Five years were far more than the family had bargained for when Pistone began the undercover operation in September 1976 with the idea of spending six months infiltrating fences who dispose of Mob swag. Pistone's name was erased from agency files, and contact agents were selected to deliver his spending money (sometimes meeting him in the Metropolitan Museum of Art) and to take his phone calls several times a week. Donnie Brasco (Pistone chose the name at random) never took notes and rarely carried a recorder or radio transmitter because they might be discovered when he greeted fellow Mafiosi with the traditional hug and kiss. He began by frequenting Manhattan clubs and restaurants where wise guys hang out and gradually joined the fringes of the Colombo family. As he started establishing relations with Bonanno Family Members Lefty Ruggiero and Sonny Black, the FBI decided to continue the operation.

A constant problem was how much Pistone could participate in Mob dealings without breaking the law himself. He could not initiate or encourage crimes, but to win credibility he had to participate in such activities as unloading stolen trucks and buying stolen guns. "What would happen, I thought, if I'm out with Sonny and Lefty and we get caught in a battle," he recalls. The situation never arose, but as he came closer to being initiated into the Mob, he was given a contract by Sonny Black to kill a fellow Mafioso.

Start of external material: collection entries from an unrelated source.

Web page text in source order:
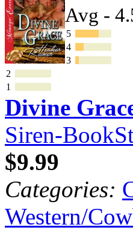
Avg -
5
4
3
2
1
Divine
Siren-
$9.99
Categories:
Western/

Before Pistone could run the mobster to earth, the FBI ended the operation, and on July 26, 1981, Agent Pistone came in from the heat.

Lefty at first refused to accept that his buddy Donnie would testify against him, but he was forced to believe it when he was confronted by Pistone on the witness stand in federal district court in Manhattan in 1982 and was convicted and sentenced to 20 years in prison. Sonny Black disappeared 17 days after Donnie Brasco's identity was revealed. In August 1982, Black's body was found on Staten Island. His hands had been chopped off, a symbol of a violation of Mafia security. "I felt a little bad," says Pistone, "but I always kept in mind that if he had found out who I was, he would have had no hesitation about killing me." For the undercover agent, as for the mobster, it was just business.